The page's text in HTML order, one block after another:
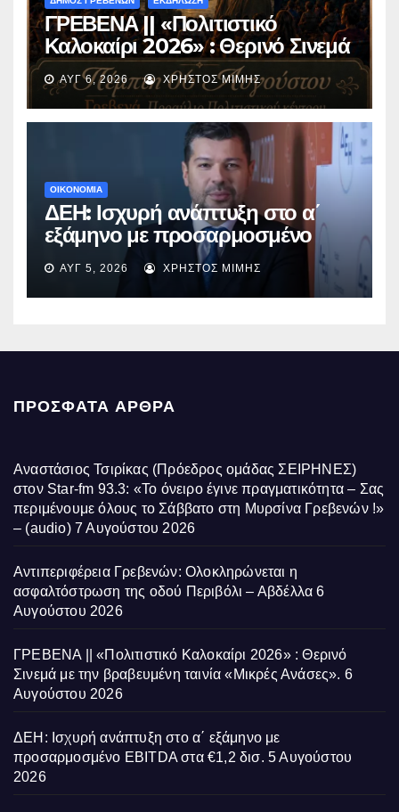
ΓΡΕΒΕΝΑ || «Πολιτιστικό
Καλοκαίρι 2026» : Θερινό Σινεμά
με την βραβευμένη ταινία
«Μικρές Ανάσες».
ΑΥΓ 6, 2026 ΧΡΉΣΤΟΣ ΜΊΜΗΣ
ΟΙΚΟΝΟΜΙΑ
ΔΕΗ: Ισχυρή ανάπτυξη στο α΄
εξάμηνο με προσαρμοσμένο
EBITDA στα €1,2 δισ.
ΑΥΓ 5, 2026 ΧΡΉΣΤΟΣ ΜΊΜΗΣ
ΠΡΌΣΦΑΤΑ ΆΡΘΡΑ
Αναστάσιος Τσιρίκας (Πρόεδρος ομάδας ΣΕΙΡΗΝΕΣ)
στον Star-fm 93.3: «Το όνειρο έγινε πραγματικότητα – Σας
περιμένουμε όλους το Σάββατο στη Μυρσίνα Γρεβενών !»
– (audio) 7 Αυγούστου 2026
Αντιπεριφέρεια Γρεβενών: Ολοκληρώνεται η
ασφαλτόστρωση της οδού Περιβόλι – Αβδέλλα 6
Αυγούστου 2026
ΓΡΕΒΕΝΑ || «Πολιτιστικό Καλοκαίρι 2026» : Θερινό
Σινεμά με την βραβευμένη ταινία «Μικρές Ανάσες». 6
Αυγούστου 2026
ΔΕΗ: Ισχυρή ανάπτυξη στο α΄ εξάμηνο με
προσαρμοσμένο EBITDA στα €1,2 δισ. 5 Αυγούστου
2026
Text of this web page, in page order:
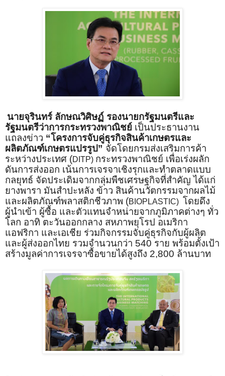
นายจุรินทร์ ลักษณวิศิษฏ์ รองนายกรัฐมนตรีและ
รัฐมนตรีว่าการกระทรวงพาณิชย์ เป็นประธานงาน
แถลงข่าว “โครงการจับคู่ธุรกิจสินค้าเกษตรและ
ผลิตภัณฑ์เกษตรแปรรูป” จัดโดยกรมส่งเสริมการค้า
ระหว่างประเทศ (DITP) กระทรวงพาณิชย์ เพื่อเร่งผลัก
ดันการส่งออก เน้นการเจรจาเชิงรุกและทำตลาดแบบ
กลยุทธ์ จัดประเดิมจากกลุ่มพืชเศรษฐกิจที่สำคัญ ได้แก่
ยางพารา มันสำปะหลัง ข้าว สินค้านวัตกรรมจากผลไม้
และผลิตภัณฑ์พลาสติกชีวภาพ (BIOPLASTIC) โดยดึง
ผู้นำเข้า ผู้ซื้อ และตัวแทนจำหน่ายจากภูมิภาคต่างๆ ทั่ว
โลก อาทิ ตะวันออกกลาง สหภาพยุโรป อเมริกา
แอฟริกา และเอเชีย ร่วมกิจกรรมจับคู่ธุรกิจกับผู้ผลิต
และผู้ส่งออกไทย รวมจำนวนกว่า 540 ราย พร้อมตั้งเป้า
สร้างมูลค่าการเจรจาซื้อขายได้สูงถึง 2,800 ล้านบาท
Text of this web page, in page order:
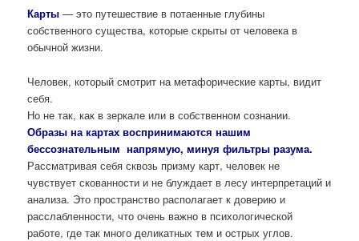
Карты— это путешествие в потаенные глубины
собственного существа, которые скрыты от человека в
обычной жизни.
Человек, который смотрит на метафорические карты, видит
себя.
Но не так, как в зеркале или в собственном сознании.
Образы на картах воспринимаются нашим
бессознательным напрямую, минуя фильтры разума.
Рассматривая себя сквозь призму карт, человек не
чувствует скованности и не блуждает в лесу интерпретаций и
анализа. Это пространство располагает к доверию и
расслабленности, что очень важно в психологической
работе, где так много деликатных тем и острых углов.
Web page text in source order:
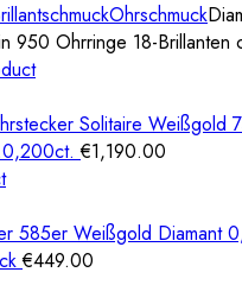
Ohrschmuck
950 Ohrringe 18-
Solitaire Weißgold
€1,190.00
585er Weißgold Diamant
€449.00
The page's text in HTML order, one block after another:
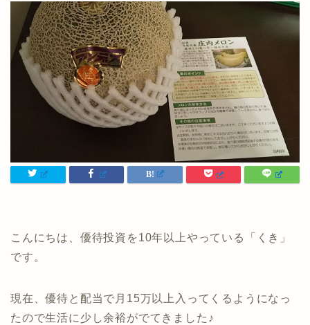
こんにちは、優待投資を10年以上やっている「くき」
です。
現在、優待と配当で月15万以上入ってくるようになっ
たので生活に少し余裕がでてきました♪
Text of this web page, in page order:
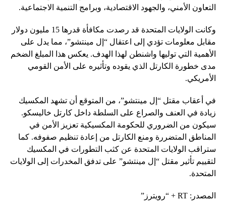
التعاون الأمني، والجهود الاقتصادية، وبرامج التنمية الاجتماعية.
وكانت الولايات المتحدة قد رصدت مكافأة قدرها 15 مليون دولار
مقابل معلومات تؤدي إلى اعتقال “إل مينتشو”، مما يدل على
الأهمية التي توليها واشنطن لهذا الهدف. يعكس هذا المبلغ الضخم
مدى خطورة الكارتل الذي يقوده وتأثيره على الأمن القومي
الأمريكي.
في أعقاب مقتل “إل مينتشو”، من المتوقع أن تشهد المكسيك
زيادة في العنف والصراع على السلطة داخل كارتل خاليسكو.
سيكون من الضروري للحكومة المكسيكية تعزيز الأمن في
المناطق المتضررة ومنع الكارتل من إعادة تنظيم صفوفه. كما
ستراقب الولايات المتحدة عن كثب التطورات في المكسيك
لتقييم تأثير مقتل “إل مينتشو” على تدفق المخدرات إلى الولايات
المتحدة.
المصدر: RT + “رويترز”
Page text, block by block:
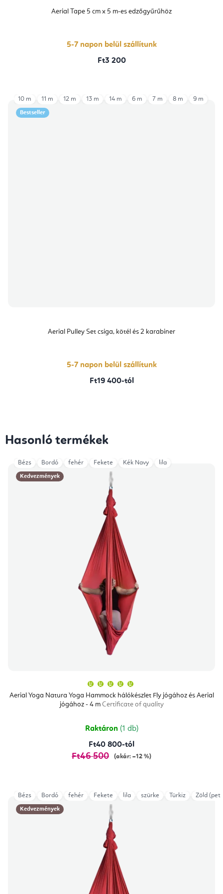
Aerial Tape 5 cm x 5 m-es edzőgyűrűhöz
5-7 napon belül szállítunk
Ft3 200
Bestseller
Aerial Pulley Set csiga, kötél és 2 karabiner
5-7 napon belül szállítunk
Ft19 400-tól
10 m 11 m 12 m 13 m 14 m 6 m 7 m 8 m 9 m
Hasonló termékek
Kedvezmények
Aerial Yoga Natura Yoga Hammock hálókészlet Fly jógához és Aerial
jógához - 4 m Certificate of quality
átlagos
értékelése
5-
csillag.
Raktáron (1 db)
Ft40 800-tól
Ft46 500 (akár: –12 %)
Bézs Bordó fehér Fekete Kék Navy lila
Kedvezmények
Bézs Bordó fehér Fekete lila szürke Türkiz Zöld
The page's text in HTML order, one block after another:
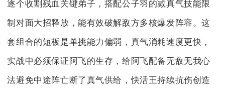
逐个收割残血关键弟子，搭配公子羽的减真气技能限
制对面大招释放，能有效破解敌方多核爆发阵容。这
套组合的短板是单挑能力偏弱，真气消耗速度更快，
实战中必须保证阿飞的生存，给阿飞配备无敌无我心
法避免中途阵亡断了真气供给，快活王持续抗伤创造
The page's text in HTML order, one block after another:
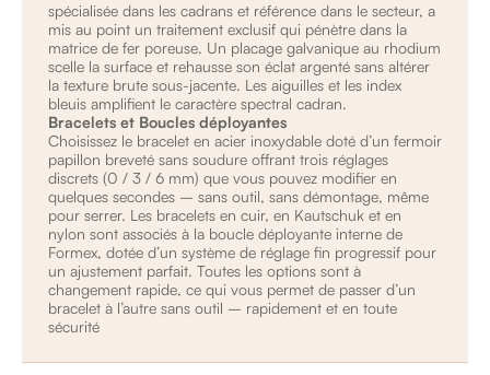
spécialisée dans les cadrans et référence dans le secteur, a
mis au point un traitement exclusif qui pénètre dans la
matrice de fer poreuse. Un placage galvanique au rhodium
scelle la surface et rehausse son éclat argenté sans altérer
la texture brute sous-jacente. Les aiguilles et les index
bleuis amplifient le caractère spectral cadran.
Bracelets et Boucles déployantes
Choisissez le bracelet en acier inoxydable doté d’un fermoir
papillon breveté sans soudure offrant trois réglages
discrets (0 / 3 / 6 mm) que vous pouvez modifier en
quelques secondes – sans outil, sans démontage, même
pour serrer. Les bracelets en cuir, en Kautschuk et en
nylon sont associés à la boucle déployante interne de
Formex, dotée d’un système de réglage fin progressif pour
un ajustement parfait. Toutes les options sont à
changement rapide, ce qui vous permet de passer d’un
bracelet à l’autre sans outil – rapidement et en toute
sécurité
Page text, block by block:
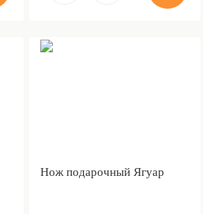
Нож подарочный Ягуар
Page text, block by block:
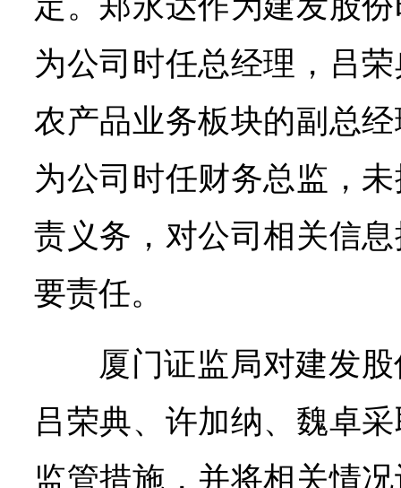
为公司时任总经理，吕
农产品业务板块的副总
为公司时任财务总监，
责义务，对公司相关信
要责任。
厦门证监局对建发
吕荣典、许加纳、魏卓
监管措施，并将相关情
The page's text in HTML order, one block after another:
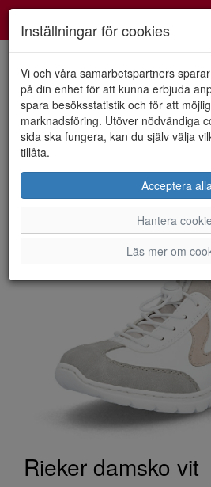
HEM RIEKER
Rieker damsko vit
Inställningar för cookies
Vi och våra samarbetspartners
på din enhet för att kunna erbjuda
spara besöksstatistik och för att
marknadsföring. Utöver nödvändiga
sida ska fungera, kan du själv välja
tillåta.
Acceptera
Hantera
Läs mer om
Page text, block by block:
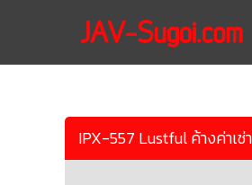
IPX-557 Lustful ค้างค่าเ
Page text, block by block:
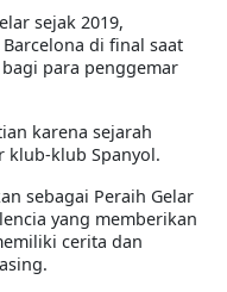
sejak 2019,
di final saat
para penggemar
karena sejarah
klub-klub Spanyol.
sebagai Peraih Gelar
yang memberikan
cerita dan
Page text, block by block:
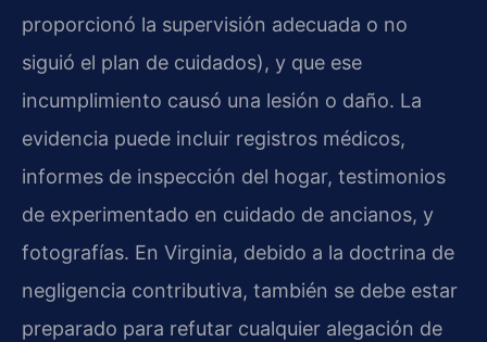
proporcionó la supervisión adecuada o no
siguió el plan de cuidados), y que ese
incumplimiento causó una lesión o daño. La
evidencia puede incluir registros médicos,
informes de inspección del hogar, testimonios
de experimentado en cuidado de ancianos, y
fotografías. En Virginia, debido a la doctrina de
negligencia contributiva, también se debe estar
preparado para refutar cualquier alegación de
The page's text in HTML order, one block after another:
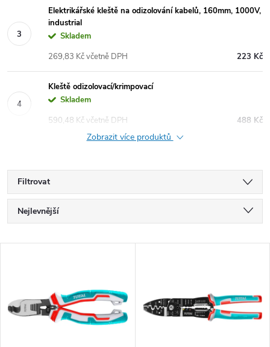
Elektrikářské kleště na odizolování kabelů, 160mm, 1000V,
industrial
Skladem
223 Kč
269,83 Kč včetně DPH
Kleště odizolovací/krimpovací
Skladem
488 Kč
590,48 Kč včetně DPH
Zobrazit více produktů
Filtrovat
Ř
a
e
Nejlevnější
p
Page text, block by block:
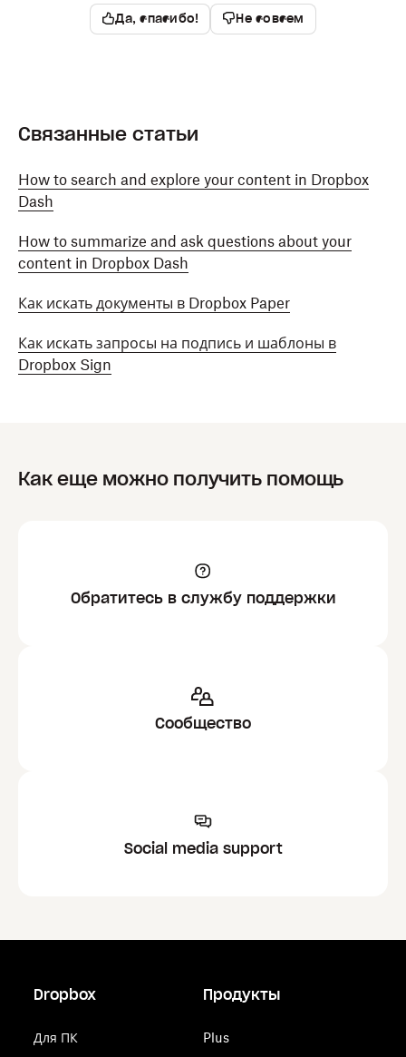
Да, спасибо! Не совсем
Связанные статьи
How to search and explore your content in Dropbox
Dash
How to summarize and ask questions about your
content in Dropbox Dash
Как искать документы в Dropbox Paper
Как искать запросы на подпись и шаблоны в
Dropbox Sign
Как еще можно получить помощь
Обратитесь в службу поддержки
Сообщество
Social media support
Dropbox
Для ПК
Продукты
Plus
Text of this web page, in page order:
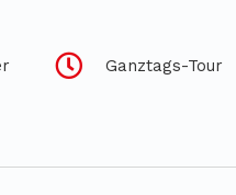
Ganztags-Tour
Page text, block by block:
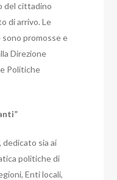
del cittadino
di arrivo. Le
promosse e
Direzione
Politiche
dedicato sia ai
politiche di
Enti locali,
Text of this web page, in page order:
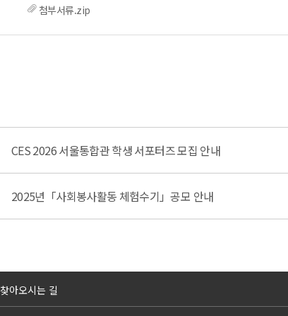
첨부서류.zip
CES 2026 서울통합관 학생 서포터즈 모집 안내
2025년「사회봉사활동 체험수기」공모 안내
찾아오시는 길
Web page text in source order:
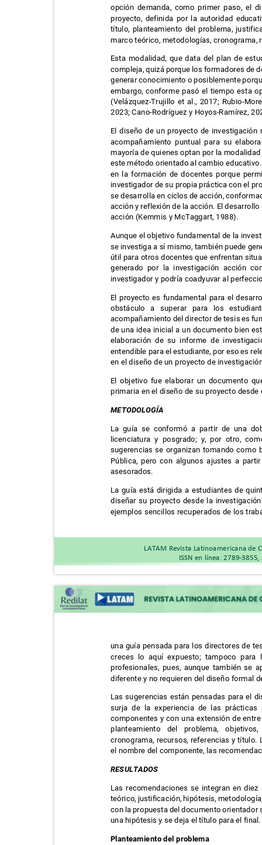
opción demanda, como primer paso, el
proyecto, definida por la autoridad
título, planteamiento del problema,
marco teórico, metodologías,
Esta modalidad, que data del plan de
compleja, quizá porque los formadores de
generar conocimiento o posiblemente
embargo, conforme pasó el tiempo esta
(Velázquez-Trujillo et al., 2017; Rubio-
2023; Cano-Rodríguez y Hoyos-Ramírez,
El diseño de un proyecto de
acompañamiento puntual para su
mayoría de quienes optan por la
este método orientado al cambio
en la formación de docentes porque
investigador de su propia práctica con el
se desarrolla en ciclos de acción,
acción y reflexión de la acción. El
acción (Kemmis y McTaggart, 1988).
Aunque el objetivo fundamental de la
se investiga a sí mismo, también puede
útil para otros docentes que enfrentan
generado por la investigación acción
investigador y podría coadyuvar al
El proyecto es fundamental para el
obstáculo a superar para los
acompañamiento del director de tesis es
de una idea inicial a un documento bien
elaboración de su informe de
entendible para el estudiante, por eso es
en el diseño de un proyecto de
El objetivo fue elaborar un documento
primaria en el diseño de su proyecto
METODOLOGÍA
La guía se conformó a partir de una
licenciatura y posgrado; y, por otro,
sugerencias se organizan tomando
Pública, pero con algunos ajustes a
asesorados.
La guía está dirigida a estudiantes de
diseñar su proyecto desde la
ejemplos sencillos recuperados de los
LATAM Revista Latinoamericana de
ISSN en línea: 2789-
una guía pensada para los directores de
creces lo aquí expuesto; tampoco
profesionales, pues, aunque también
diferente y no requieren del diseño formal
Las sugerencias están pensadas para el
surja de la experiencia de las
componentes y con una extensión de
planteamiento del problema,
cronograma, recursos, referencias y
el nombre del componente, las
RESULTADOS
Las recomendaciones se integran en
teórico, justificación, hipótesis,
con la propuesta del documento orientador
una hipótesis y se deja el título para el
Planteamiento del problema
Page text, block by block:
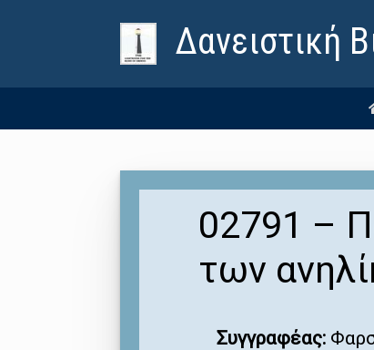
Δανειστική
02791 –
των
Συγγραφέας:
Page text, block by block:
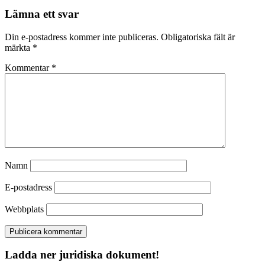
Lämna ett svar
Din e-postadress kommer inte publiceras. Obligatoriska fält är
märkta *
Kommentar *
Namn
E-postadress
Webbplats
Ladda ner juridiska dokument!
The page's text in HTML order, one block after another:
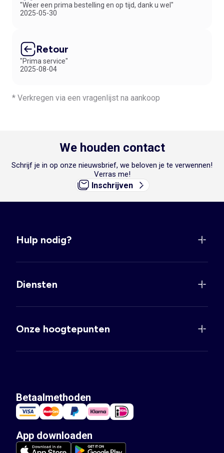
"Weer een prima bestelling en op tijd, dank u wel"
2025-05-30
Retour
"Prima service"
2025-08-04
* Verkregen via een vragenlijst na aankoop
We houden contact
Schrijf je in op onze nieuwsbrief, we beloven je te verwennen!
Verras me!
Inschrijven
Hulp nodig?
Diensten
Onze hoogtepunten
Betaalmethoden
App downloaden

# # #

The answer consists of every line above in which the word "EBITDA" occurs.

EBITDA στα €1,2 δισ.
προσαρμοσμένο EBITDA στα €1,2 δισ. 5 Αυγούστου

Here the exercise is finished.